Mon ado est HPI, THPI ou atypique : est-ce plus compliqué de l'aider à s'orienter ?
Voici quelques éléments déterminants pour les aider au mieux dans leur réflexion.
J'ai souvent eu cette question. En soi, le principe est le même : faire un choix.
Il ne faut pas croire que l'orientation d'un HPI est plus compliquée parce qu'ils ont des intérêts vastes, changeants, et une capacité à s’ennuyer rapidement.
D'expérience, il leur faut un accompagnant capable de dépasser la simple compréhension d'un fonctionnement et le vivre également, car se comprendre très rapidement dans l'échange à tendance à les mettre en confiance. Car ils sont constamment en train d'évaluer l'autre, sa pensée, sa pertinence, les liens qu'il fait, tout est scruté. Il va vite cerner si vous n'êtes pas à la hauteur.
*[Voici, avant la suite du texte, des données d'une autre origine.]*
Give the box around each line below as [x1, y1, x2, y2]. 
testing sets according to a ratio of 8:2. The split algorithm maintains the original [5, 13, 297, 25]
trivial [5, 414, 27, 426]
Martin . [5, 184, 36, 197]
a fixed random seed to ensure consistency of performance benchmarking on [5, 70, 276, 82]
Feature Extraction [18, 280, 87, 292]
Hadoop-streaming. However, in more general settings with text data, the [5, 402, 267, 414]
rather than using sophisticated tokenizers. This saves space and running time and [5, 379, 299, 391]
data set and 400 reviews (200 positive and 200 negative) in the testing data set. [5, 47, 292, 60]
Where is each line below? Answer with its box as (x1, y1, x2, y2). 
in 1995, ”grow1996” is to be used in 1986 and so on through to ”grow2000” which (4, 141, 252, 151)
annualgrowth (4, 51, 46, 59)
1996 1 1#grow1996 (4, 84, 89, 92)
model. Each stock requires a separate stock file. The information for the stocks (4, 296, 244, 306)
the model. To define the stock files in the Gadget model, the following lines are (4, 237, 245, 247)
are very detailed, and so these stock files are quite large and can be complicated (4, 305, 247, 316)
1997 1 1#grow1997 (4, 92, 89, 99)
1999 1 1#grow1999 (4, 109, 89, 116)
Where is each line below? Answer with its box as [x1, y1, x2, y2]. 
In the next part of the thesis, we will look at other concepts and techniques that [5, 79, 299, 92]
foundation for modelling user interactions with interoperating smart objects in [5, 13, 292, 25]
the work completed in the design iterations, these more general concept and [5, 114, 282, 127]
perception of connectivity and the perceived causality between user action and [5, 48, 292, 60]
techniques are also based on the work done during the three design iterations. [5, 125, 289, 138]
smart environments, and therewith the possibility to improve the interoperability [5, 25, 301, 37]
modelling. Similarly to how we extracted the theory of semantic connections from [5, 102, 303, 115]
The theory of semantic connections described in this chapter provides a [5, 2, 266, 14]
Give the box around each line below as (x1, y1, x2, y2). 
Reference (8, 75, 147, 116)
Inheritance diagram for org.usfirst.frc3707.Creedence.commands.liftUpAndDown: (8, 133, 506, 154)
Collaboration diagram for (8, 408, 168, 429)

C'est un aspect de l'accompagnement des HPI que j'aborderais une autre fois.
En réalité, l’orientation reste un processus de choix comme pour tout ado. La différence réside surtout dans la posture à adopter.
Cette posture, c'est la pertinence. L'accompagnant qui ne percute pas vite, n'est pas dans la pertinence et la "vérité" de la relation, ne pourra pas créer la confiance. L'ado HPI juge son interlocuteur sur beaucoup de plans pour répondre à une question : est-ce qu'il mérite que je l'écoute ?
Et la seule différence concrète et majeure dans le processus : il y aura certainement plus d'éléments à prendre en compte.
Pistes d'exploration...
Les HPI peuvent avoir une perception rapide des possibles, et cela peut donner l’impression, ou leur faire considérer, qu’ils ont “fait le tour” d’un sujet, sans l’avoir réellement exploré en profondeur.
Ils peuvent se désintéresser rapidement si la tâche leur semble trop facile ou trop répétitive, ce qui donne une fausse impression de désengagement.
Il est important d'encadrer le : "jai fait le tour, j'ai compris" qui parfois est un peu rapide. Mais sans pertinence, sans réflexion approfondie, cela peut être compliqué.
Ce n'est d'ailleurs pas spécifique aux HPI.
Mais la différence, c'est que le HPI pourrait être beaucoup plus sûr de lui quant à la profondeur de sa réflexion ou recherches et même si elle est restée superficielle.
Il faut l’amener à explorer davantage.
Toute l'affaire est de lui ouvrir d'autres angles, et de laisser faire.
En soi, c'est plus simple.
La nécessité est d'encadrer leur tendance à tirer des conclusions trop rapides.
Les HPI ont souvent une pensée intuitive qui leur permet de trouver des solutions rapidement, sans forcément visualiser le schéma de pensée ou tous les liens de la toile, et cela les pousse à écarter trop vite des options qu'ils n'ont pas assez creusées, surtout lorsqu'ils sont ados.
Exemple de questions :
“Quelles sont les compétences dont tu n’as pas encore tenu compte ?”
“As-tu exploré les variantes de ce métier ?”
“Qu’est-ce que tu n’as pas encore compris dans ce domaine ?”
C'est des ados qu'il y a moins besoin de "prendre par la main" quand il s'agit d'approfondir.
Si tant est qu'ils soient investis par le problème.
L'investissement sur cette question d'orientation sera certainement un des premiers enjeux, mais rien de spécifique non plus.